- _Exercise_
For the entries below, report every line that includes the word "track".

(Stored items from a collection)
▶
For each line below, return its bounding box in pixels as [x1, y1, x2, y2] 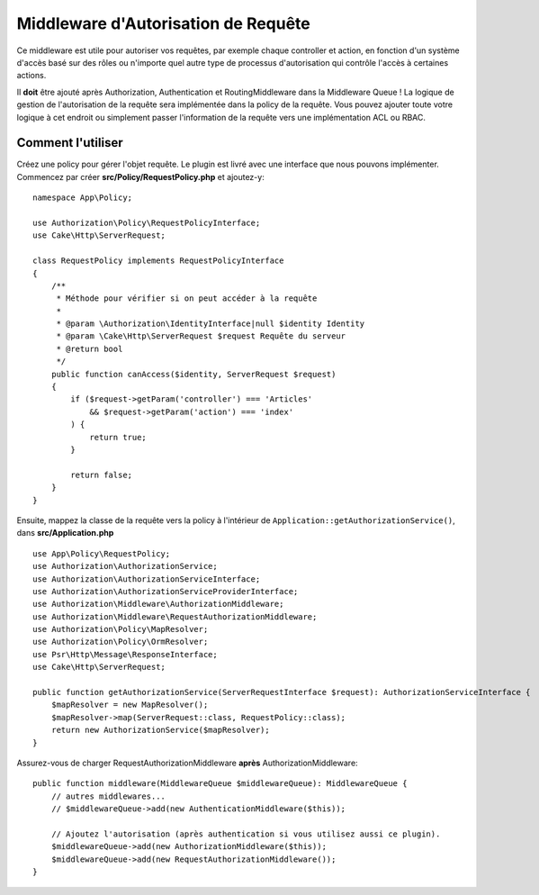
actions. [16, 70, 47, 81]
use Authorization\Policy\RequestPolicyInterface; [32, 217, 261, 228]
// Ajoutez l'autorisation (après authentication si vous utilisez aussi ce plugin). [50, 828, 441, 839]
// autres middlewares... [50, 791, 166, 801]
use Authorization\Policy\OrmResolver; [32, 637, 209, 647]
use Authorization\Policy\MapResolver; [32, 624, 209, 635]
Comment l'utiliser [16, 135, 123, 150]
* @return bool [56, 343, 123, 354]
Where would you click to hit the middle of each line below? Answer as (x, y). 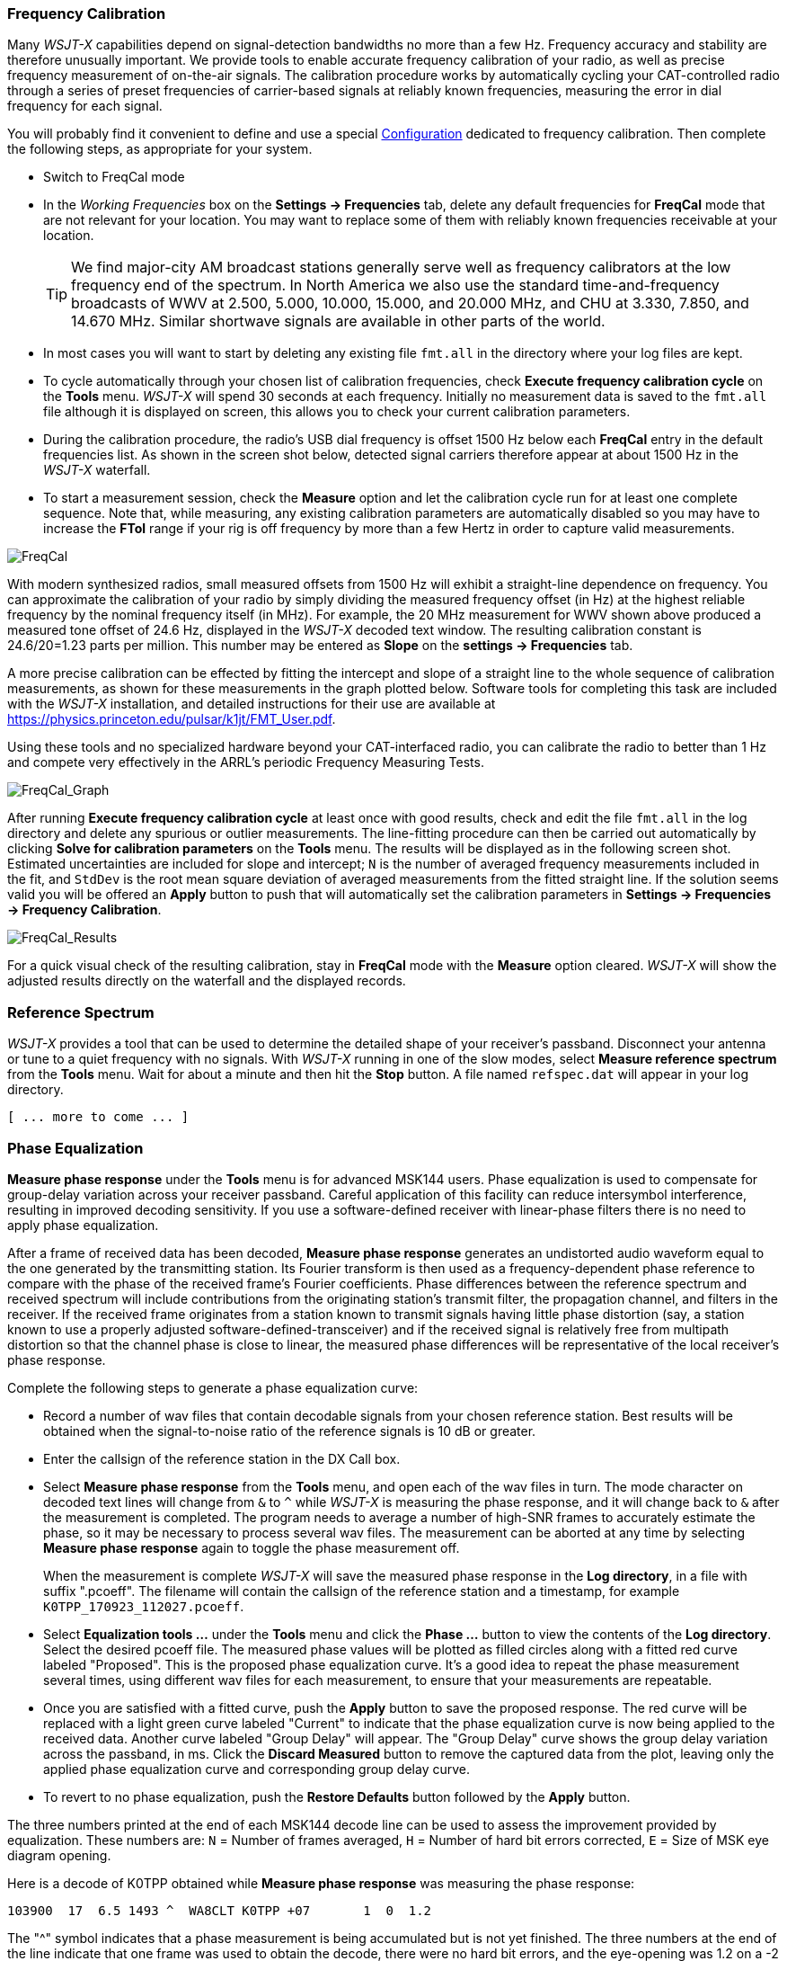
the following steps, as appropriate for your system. (160, 149)
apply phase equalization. (83, 1225)
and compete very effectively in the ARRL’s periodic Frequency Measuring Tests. (246, 762)
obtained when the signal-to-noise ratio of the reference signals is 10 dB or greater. (290, 1431)
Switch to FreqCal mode (114, 177)
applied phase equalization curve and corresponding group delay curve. (257, 1769)
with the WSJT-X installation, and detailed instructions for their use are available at (252, 704)
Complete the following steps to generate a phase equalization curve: (213, 1387)
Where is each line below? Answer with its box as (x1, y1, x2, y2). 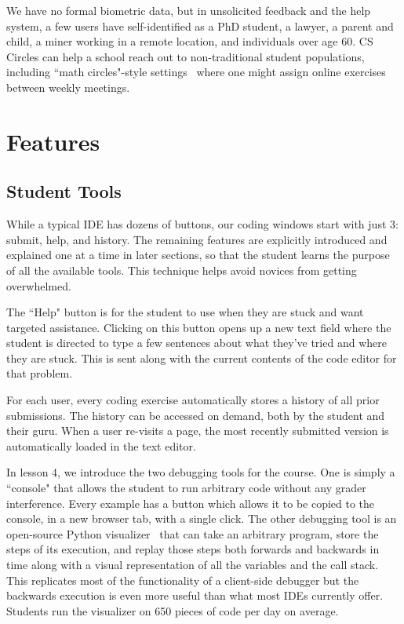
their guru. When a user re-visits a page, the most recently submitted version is (6, 422, 389, 439)
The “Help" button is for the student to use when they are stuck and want (6, 304, 364, 320)
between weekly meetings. (6, 78, 130, 95)
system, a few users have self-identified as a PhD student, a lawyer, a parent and (6, 17, 394, 34)
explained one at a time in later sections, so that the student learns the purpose (6, 246, 390, 263)
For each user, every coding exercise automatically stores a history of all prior (6, 392, 380, 408)
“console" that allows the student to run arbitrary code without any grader (6, 480, 366, 496)
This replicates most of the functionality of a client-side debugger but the (6, 571, 359, 588)
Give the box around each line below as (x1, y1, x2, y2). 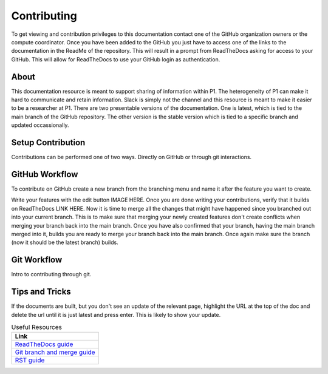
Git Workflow (11, 255, 63, 265)
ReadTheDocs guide (15, 340, 73, 348)
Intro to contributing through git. (11, 271, 92, 278)
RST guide (15, 356, 45, 364)
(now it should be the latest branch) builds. (11, 239, 118, 246)
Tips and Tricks (11, 287, 71, 297)
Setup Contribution (11, 137, 86, 148)
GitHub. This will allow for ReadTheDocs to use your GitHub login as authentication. (11, 55, 220, 63)
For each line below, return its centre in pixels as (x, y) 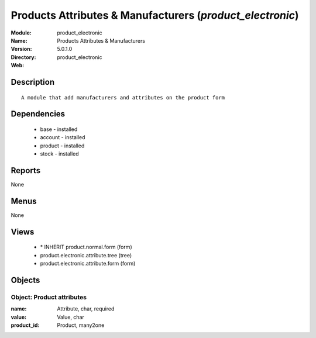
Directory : (23, 57)
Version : (21, 49)
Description (33, 82)
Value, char (71, 317)
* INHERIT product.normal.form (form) (86, 247)
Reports (26, 170)
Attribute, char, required (86, 309)
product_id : (25, 325)
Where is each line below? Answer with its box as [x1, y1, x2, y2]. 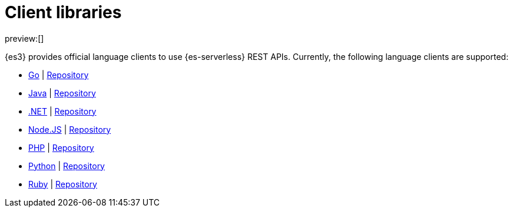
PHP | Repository [28, 142, 94, 153]
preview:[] [5, 33, 44, 43]
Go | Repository [28, 69, 89, 80]
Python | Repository [28, 160, 105, 171]
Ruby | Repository [28, 179, 97, 189]
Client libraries [5, 2, 122, 22]
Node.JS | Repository [28, 124, 111, 134]
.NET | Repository [28, 106, 97, 116]
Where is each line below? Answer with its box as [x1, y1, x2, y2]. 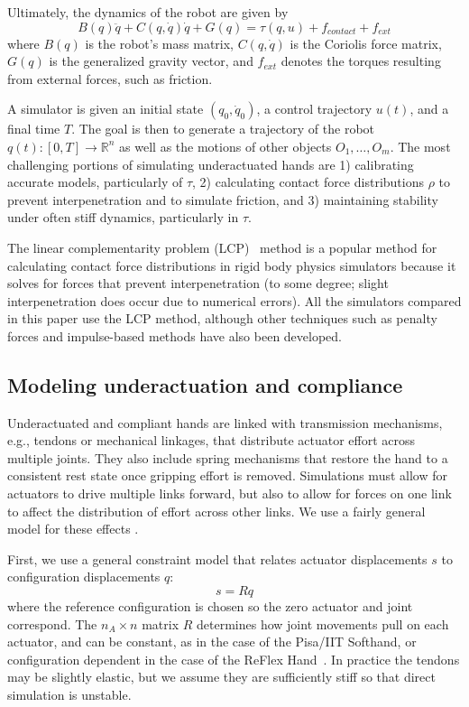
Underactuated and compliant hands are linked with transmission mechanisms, [7, 413, 443, 432]
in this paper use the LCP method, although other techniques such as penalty [7, 309, 437, 328]
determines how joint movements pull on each [197, 614, 449, 633]
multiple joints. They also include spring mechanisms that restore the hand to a [7, 448, 448, 467]
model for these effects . [7, 519, 139, 538]
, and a [409, 99, 449, 118]
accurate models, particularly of [7, 172, 183, 191]
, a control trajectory [256, 99, 372, 118]
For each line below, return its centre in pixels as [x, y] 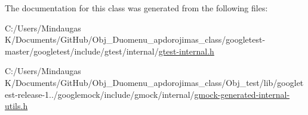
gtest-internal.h [186, 51]
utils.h [16, 106]
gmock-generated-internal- [242, 94]
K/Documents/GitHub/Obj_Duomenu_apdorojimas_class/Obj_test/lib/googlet [154, 82]
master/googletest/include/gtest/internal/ [82, 51]
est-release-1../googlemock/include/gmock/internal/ [100, 94]
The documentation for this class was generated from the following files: [136, 8]
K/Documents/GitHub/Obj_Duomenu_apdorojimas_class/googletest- [135, 39]
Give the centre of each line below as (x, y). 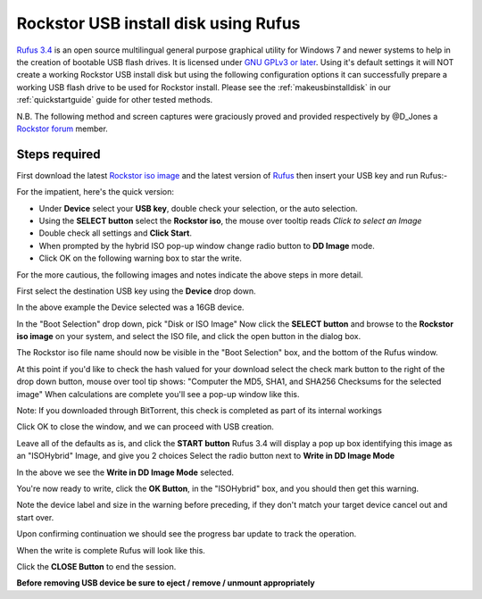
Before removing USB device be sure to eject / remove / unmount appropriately (166, 583)
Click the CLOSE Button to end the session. (96, 566)
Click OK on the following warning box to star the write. (141, 258)
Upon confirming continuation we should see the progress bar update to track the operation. (187, 534)
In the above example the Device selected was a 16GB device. (130, 307)
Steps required (59, 154)
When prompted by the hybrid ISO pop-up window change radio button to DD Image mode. (207, 245)
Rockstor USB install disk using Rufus (158, 23)
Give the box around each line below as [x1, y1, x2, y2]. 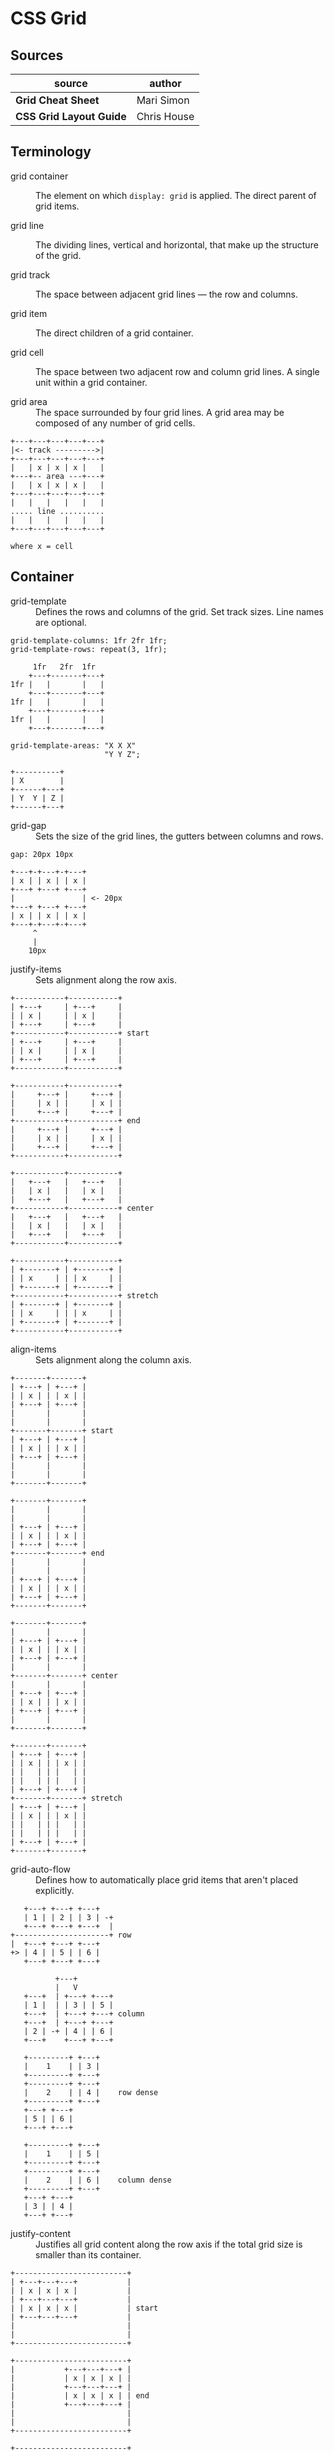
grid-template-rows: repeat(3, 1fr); [10, 644, 168, 654]
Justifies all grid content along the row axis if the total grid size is [35, 2238, 303, 2250]
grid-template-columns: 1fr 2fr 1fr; [10, 635, 168, 646]
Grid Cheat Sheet [15, 93, 100, 107]
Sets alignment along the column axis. [35, 1353, 192, 1366]
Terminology [10, 143, 92, 161]
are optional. [35, 616, 87, 628]
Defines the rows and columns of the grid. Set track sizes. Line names [35, 605, 324, 617]
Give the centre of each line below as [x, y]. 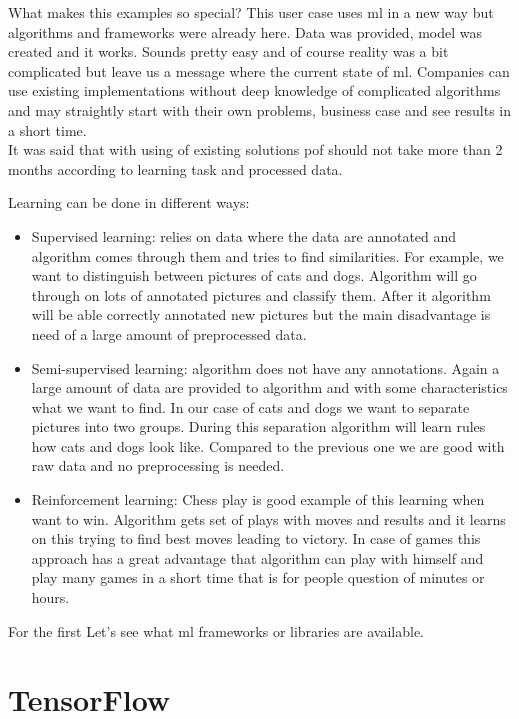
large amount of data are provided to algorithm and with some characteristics [269, 387]
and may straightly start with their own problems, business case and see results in [259, 109]
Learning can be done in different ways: [129, 202]
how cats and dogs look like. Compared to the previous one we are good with [268, 445]
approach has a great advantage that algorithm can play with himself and [257, 557]
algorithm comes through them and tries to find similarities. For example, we [267, 255]
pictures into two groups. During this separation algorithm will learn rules [258, 426]
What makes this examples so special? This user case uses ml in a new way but [251, 12]
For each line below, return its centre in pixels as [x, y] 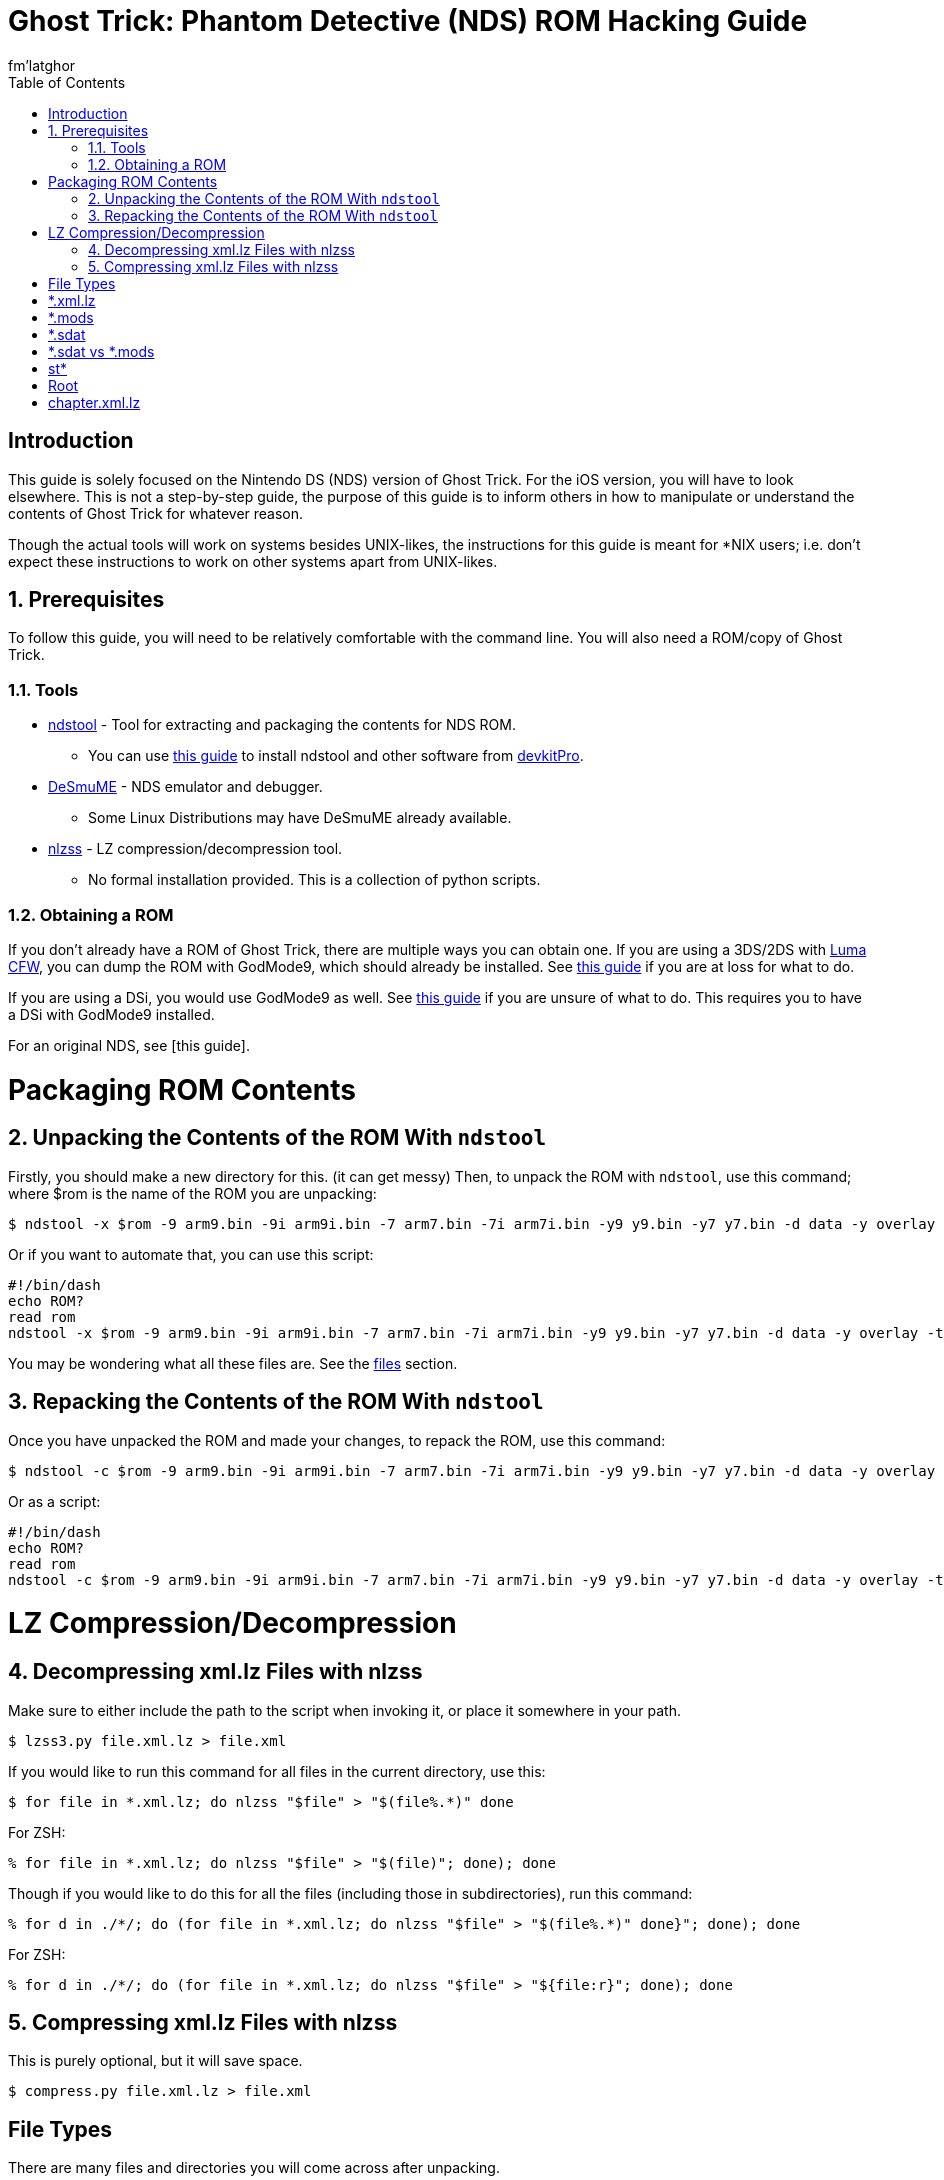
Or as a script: [54, 1501]
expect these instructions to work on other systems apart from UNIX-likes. [253, 561]
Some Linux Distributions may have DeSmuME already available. [300, 818]
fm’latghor [42, 65]
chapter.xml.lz [94, 402]
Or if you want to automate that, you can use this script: [191, 1254]
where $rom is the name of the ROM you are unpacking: [192, 1193]
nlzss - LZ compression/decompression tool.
◀
- _Answer to this task_
Upon confirming continuation we should see the progress bar update to track the operation. (187, 534)
Defines the rows and columns of the grid. Set track sizes. Line names [35, 605, 324, 617]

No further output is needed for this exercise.